The manuscript by Stamer et al. (1729) reports that eNOS knock-in transgenic mice have lower spontaneous IOP and higher pressure- dependent drainage of aqueous humor, presumably representing conventional (trabecular meshwork) outflow facility, than their wild-type counterparts. Further, the NOS inhibitor L-NAME normalized pressure-dependent drainage in the knock-in animals, while at IOP > 35 mmHg the pressure- flow relationship (i.e., the conventional outflow facility) in the wild-type mice increased and was indistinguishable from that continuously present in the eNOS knock-in mice at lower IOP. These beautifully conceived and impeccably executed experiments by a very strong multi-institutional/multi-national team establish several important concepts:

• Nitric oxide (NO) serves as a mediator for increasing trabecular meshwork (conventional, pressure-dependent) outflow facility;
• The NO-facility relationship can be manipulated both genetically and pharmacologically;
• Mechanical distension of the trabecular meshwork triggers an NO-mediated increase in facility, suggesting trabecular meshwork mechano-sensitivity as a homeostatic mechanism mediated at least in part by NO to maintain a normal outflow facility and IOP.

This constellation of data and interpretation is consistent with studies showing that interference with trabecular meshwork cellular contractility, and cell-cell or cell-extracellular matrix adhesion, whether by inhibiting the rho kinase or myosin light-chain kinase cascades or by disrupting action microfilaments (whether by direct disruption or inhibition of their assembly), will increase outflow facility.¹ This process also may reflect a mechanical homeostatic regulation of outflow facility in response to mechanical deformation of the trabecular meshwork caused by stress-strain, shear-stress and other pressure-related phenomena, or in response to biochemical, hormonal or metabolic alterations in the surrounding milieu.

Thus the trabecular meshwork appears to be a self-coordinated functioning organ, aligned in some unknown way in a homeostatic drive toward a 'normal' IOP. The cytoskeleton/contractility mechanisms may be the efferent 'execution' arm of the reflexive/regulatory mechanism; their arrangement governs the final facility. The eNOS/NO system is a signal/transduction arm that mediates response to the stressors.

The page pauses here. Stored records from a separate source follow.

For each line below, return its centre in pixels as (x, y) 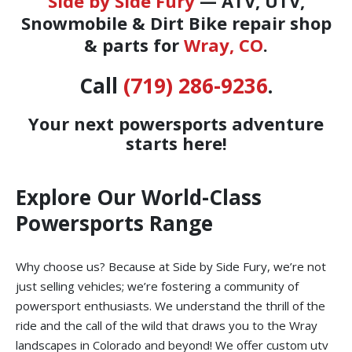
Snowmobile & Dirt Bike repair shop (176, 23)
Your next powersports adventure (176, 124)
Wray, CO (224, 45)
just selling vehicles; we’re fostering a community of (157, 286)
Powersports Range (114, 224)
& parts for (134, 45)
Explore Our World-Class (139, 198)
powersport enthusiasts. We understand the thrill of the (170, 306)
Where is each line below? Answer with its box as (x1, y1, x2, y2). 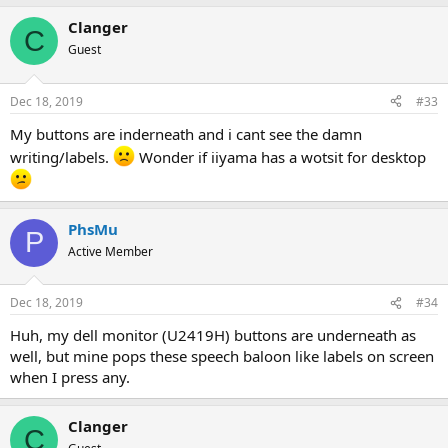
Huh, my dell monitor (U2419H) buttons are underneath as (10, 325, 416, 345)
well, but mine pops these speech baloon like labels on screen (10, 346, 434, 366)
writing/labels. (10, 146, 113, 167)
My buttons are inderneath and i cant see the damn (10, 123, 362, 144)
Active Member (68, 242, 153, 260)
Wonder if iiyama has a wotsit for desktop (135, 146, 426, 167)
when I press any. (10, 367, 130, 387)
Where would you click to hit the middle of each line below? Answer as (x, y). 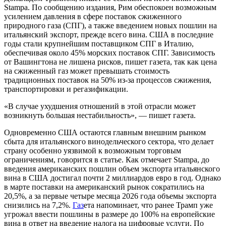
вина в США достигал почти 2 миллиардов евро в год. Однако (112, 178)
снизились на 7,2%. (38, 205)
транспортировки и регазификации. (66, 89)
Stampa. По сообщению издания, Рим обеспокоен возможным (110, 7)
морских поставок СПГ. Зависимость (151, 52)
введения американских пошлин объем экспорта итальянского (112, 168)
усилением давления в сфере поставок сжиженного (93, 16)
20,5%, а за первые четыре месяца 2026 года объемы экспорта (110, 196)

The existence of the TM as a responsive self-aware, self-regulating tissue/organ is supported. Concrete evidence of a NO based signal transduction mechanism as a crucial part of that system is provided

The actual 'sensors' to stress/strain/distension etc. within the trabecular meshwork are largely unknown, although some mechanosensory elements have been described in the anterior and posterior tendons of the ciliary muscle in primates, and in the muscle apex (the latter perhaps more related to the fine control of accommodation than to regulation of outflow facility).^2-4

The Stamer article supports the existence of the TM as a responsive self-aware, self-regulating tissue/organ, and provides concrete evidence of a NO-based signal transduction mechanism as a crucial part of that system. Caveats about extrapolation from mice to primate/ human systems, and to a role in pathophysiology or treatment of POAG notwithstanding, this is a beautifully conceived, executed, interpreted and important piece of work.